Power, diffusion, and centralization

  • Disagreement over whether LLMs truly “flip” tech diffusion:
    • Supporters note early mass consumer use (boiling eggs, homework, small scripts) versus historically government/military first-use (cryptography, computing, GPS).
    • Skeptics stress that model training, data access, and infrastructure are dominated by large corporations and governments; open‑weights remain dependent on corporate-scale datasets and compute.
  • Some worry that concentration of model power plus agentic capabilities will further entrench big platforms, not democratize software.

Limits, brittleness, and skepticism

  • Many practitioners report that current LLMs often “almost work” but fail in subtle ways: wrong math, off‑by‑one bugs, dropped fields, mis-normalized data, or plausible but incorrect logic.
  • There’s pushback against “AI as electricity” or “near-AGI” narratives:
    • People compare the hype to crypto and metaverse bubbles.
    • Some point to high-profile “AI coding” experiments at large companies where AI-generated PRs required intense human micromanagement and added little value.
  • Nonetheless, others share compelling use cases: faster test scaffolding, refactors, documentation, data munging, bespoke scripts, and domain-specific helpers, especially when paired with good rules files and schemas.

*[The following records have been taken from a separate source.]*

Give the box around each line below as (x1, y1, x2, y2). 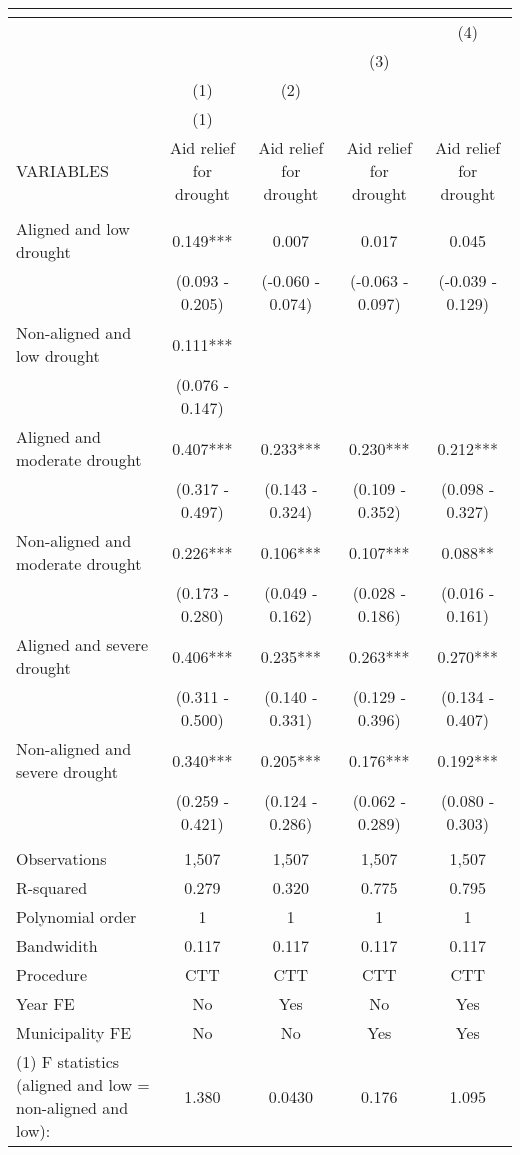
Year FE (16, 992, 75, 1015)
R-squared (16, 876, 88, 899)
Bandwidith (16, 934, 98, 957)
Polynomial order (16, 905, 137, 928)
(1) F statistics (16, 1050, 120, 1073)
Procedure (16, 963, 87, 986)
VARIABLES (16, 159, 109, 182)
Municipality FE (16, 1021, 132, 1044)
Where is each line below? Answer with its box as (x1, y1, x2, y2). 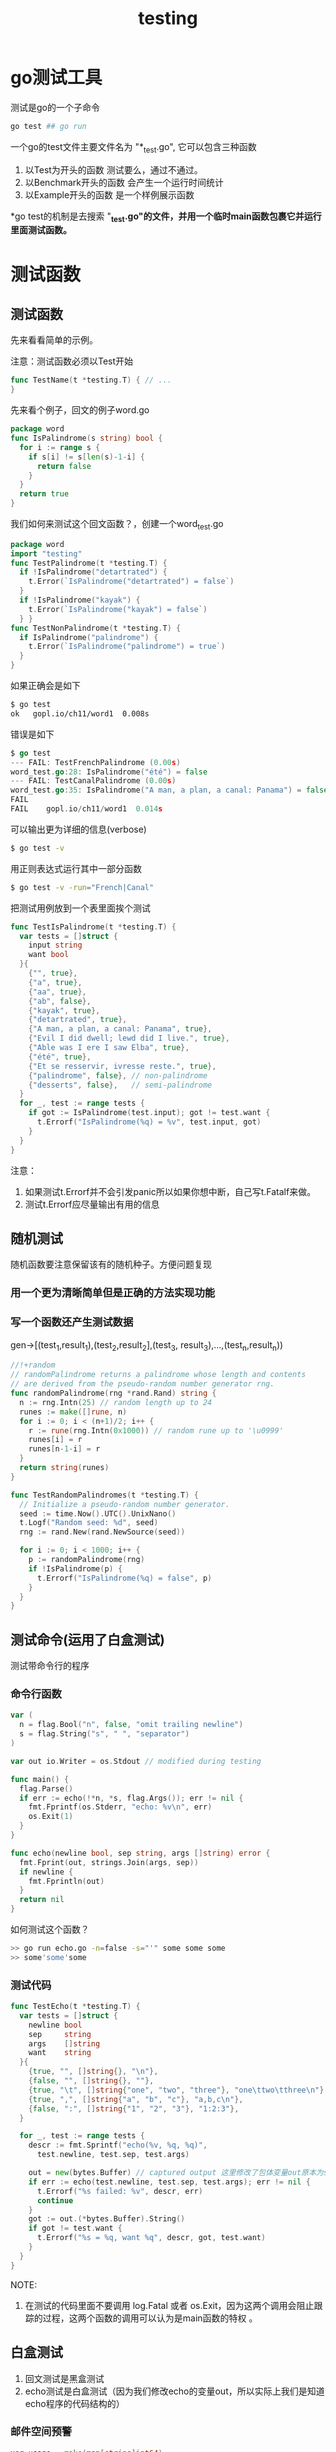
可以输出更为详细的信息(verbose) (10, 823, 147, 835)
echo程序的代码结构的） (24, 2397, 125, 2409)
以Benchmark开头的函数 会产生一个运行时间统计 (24, 176, 224, 188)
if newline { (19, 1867, 74, 1877)
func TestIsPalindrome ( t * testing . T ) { (10, 922, 177, 932)
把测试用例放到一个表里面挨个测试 (10, 902, 151, 914)
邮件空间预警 (10, 2425, 73, 2439)
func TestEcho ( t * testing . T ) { (10, 2002, 141, 2012)
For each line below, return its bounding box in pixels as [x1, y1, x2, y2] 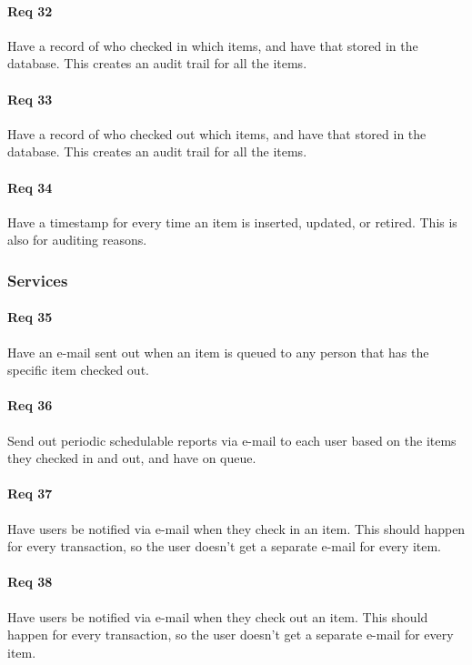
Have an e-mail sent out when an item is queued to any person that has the [7, 342, 429, 361]
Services [7, 268, 68, 291]
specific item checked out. [7, 360, 149, 379]
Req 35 [7, 307, 53, 327]
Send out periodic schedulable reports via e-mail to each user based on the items [7, 430, 457, 449]
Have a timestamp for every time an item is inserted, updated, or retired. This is [7, 212, 457, 231]
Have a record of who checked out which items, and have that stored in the [7, 124, 427, 143]
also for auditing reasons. [7, 230, 147, 249]
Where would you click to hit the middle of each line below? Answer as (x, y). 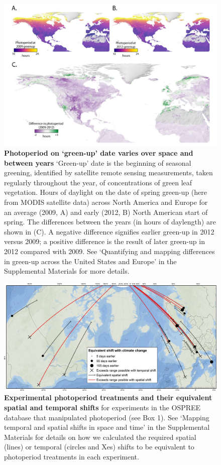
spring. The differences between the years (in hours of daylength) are (110, 222)
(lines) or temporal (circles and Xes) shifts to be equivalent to (99, 447)
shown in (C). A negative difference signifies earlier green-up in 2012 (109, 231)
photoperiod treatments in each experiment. (72, 456)
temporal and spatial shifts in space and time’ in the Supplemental (107, 427)
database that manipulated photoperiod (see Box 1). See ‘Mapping (107, 417)
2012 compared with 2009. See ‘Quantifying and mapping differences (109, 251)
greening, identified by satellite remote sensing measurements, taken (108, 172)
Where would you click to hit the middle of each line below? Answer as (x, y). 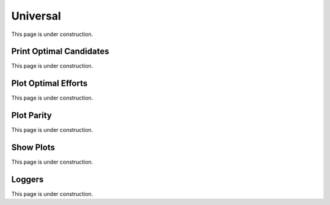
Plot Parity (31, 116)
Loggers (28, 179)
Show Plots (33, 147)
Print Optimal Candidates (60, 52)
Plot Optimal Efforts (50, 83)
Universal (36, 16)
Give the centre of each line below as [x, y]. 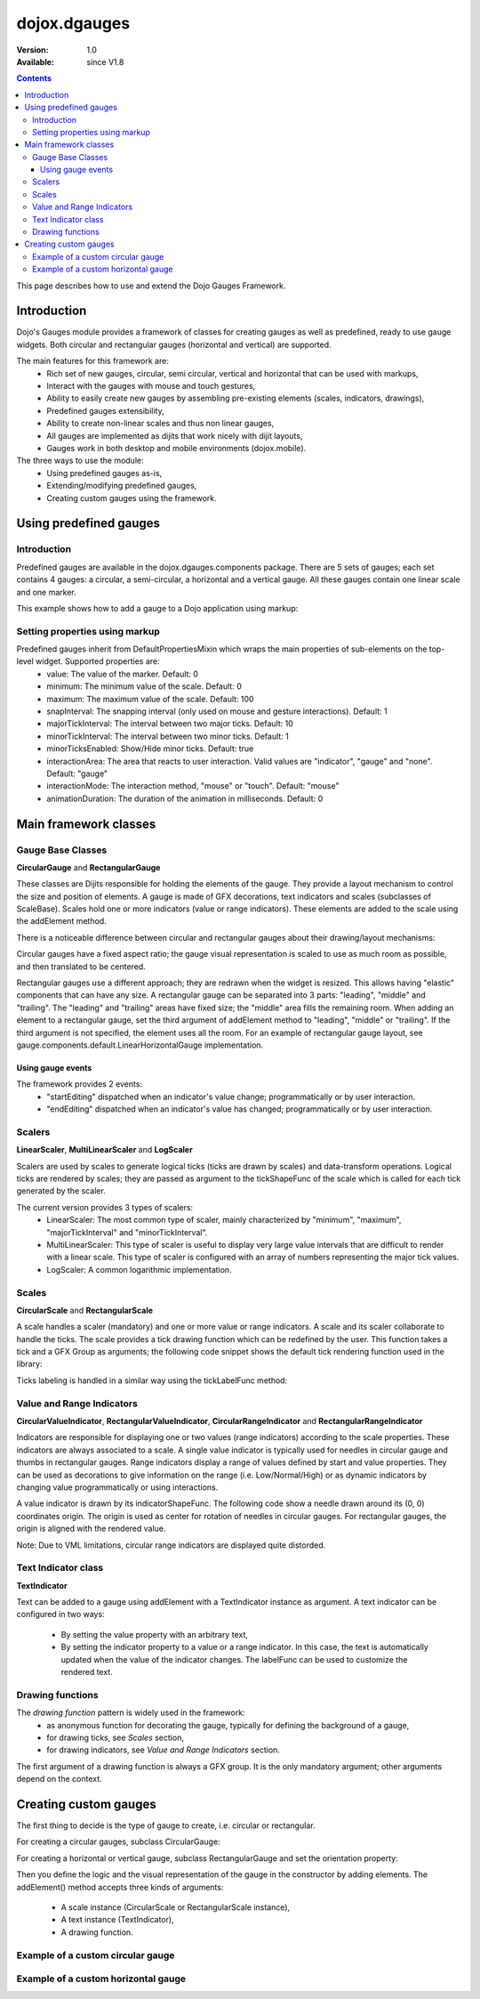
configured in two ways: [61, 1615]
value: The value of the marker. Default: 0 [123, 674]
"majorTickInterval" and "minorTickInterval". [127, 1232]
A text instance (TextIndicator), [117, 1920]
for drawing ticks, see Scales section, [115, 1737]
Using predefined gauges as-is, [104, 473]
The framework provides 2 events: [79, 1084]
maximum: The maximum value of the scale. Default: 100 [150, 699]
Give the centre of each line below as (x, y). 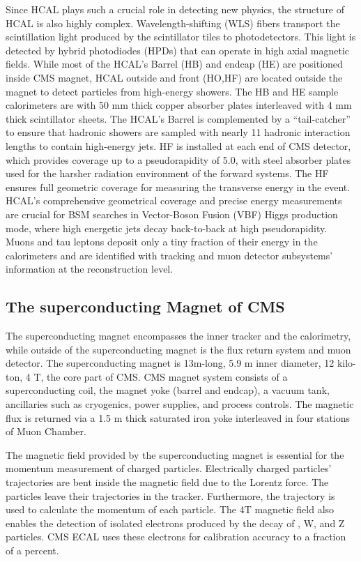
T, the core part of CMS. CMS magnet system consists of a (161, 376)
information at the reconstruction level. (90, 269)
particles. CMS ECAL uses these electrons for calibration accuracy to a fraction (176, 537)
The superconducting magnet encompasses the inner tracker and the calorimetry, (178, 336)
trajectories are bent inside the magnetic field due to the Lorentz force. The (167, 482)
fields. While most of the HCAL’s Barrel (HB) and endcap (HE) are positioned (174, 64)
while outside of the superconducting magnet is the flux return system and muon (178, 349)
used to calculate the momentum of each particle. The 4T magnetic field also (170, 509)
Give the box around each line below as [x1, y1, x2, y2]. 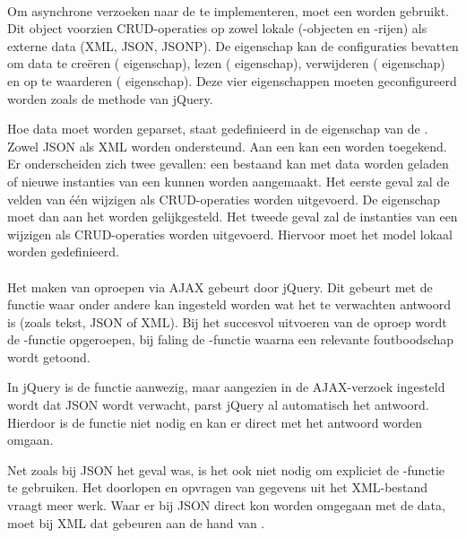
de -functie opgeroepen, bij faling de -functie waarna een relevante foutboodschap [7, 330, 454, 349]
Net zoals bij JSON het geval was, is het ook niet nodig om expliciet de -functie [7, 460, 445, 479]
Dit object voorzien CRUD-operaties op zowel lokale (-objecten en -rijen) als [7, 19, 427, 38]
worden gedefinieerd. [7, 242, 119, 261]
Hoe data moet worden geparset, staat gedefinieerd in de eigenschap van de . [7, 119, 428, 138]
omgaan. [7, 430, 54, 449]
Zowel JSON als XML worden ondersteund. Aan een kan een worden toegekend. [7, 136, 447, 155]
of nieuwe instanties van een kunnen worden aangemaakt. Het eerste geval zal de [7, 171, 450, 190]

Future of work, education, and small models

  • Concern that widespread “vibe coding” and AI code generation will kill entry-level roles, deskill developers into PR reviewers, and worsen long‑term code quality.
  • Others say the main shift is that domain experts (doctors, teachers, small business owners) can build narrow tools without learning full-stack development, with engineers focusing more on architecture, verification, and “context wrangling.”
  • Debate on small/local models:
    • Some argue rapid improvement (e.g., compact models) will make on-device AI a real alternative to centralized “mainframes,” especially once good enough for many tasks.
    • Others counter that frontier cloud models remain far ahead in capability, and running strong local models is still costly and technically demanding.

DevOps, deployment, and enterprise concerns

  • Several note a practical friction: adding AI to an app often forces teams to build backends just to safely proxy LLM APIs and manage keys, tests, and logging—undermining “frontend-only” or “no-backend” development.
  • Ideas for “Firebase for LLMs” or platform features to handle secure proxying, rate limiting, and tool orchestration are floated.
  • Enterprise and regulated settings raise special worries:
    • How to certify safety, security, and compliance if parts of systems are non-deterministic and poorly understood, or if vendors themselves rely heavily on LLM-generated internals.
    • How to maintain and evolve systems where no human fully understands the code the agent originally wrote.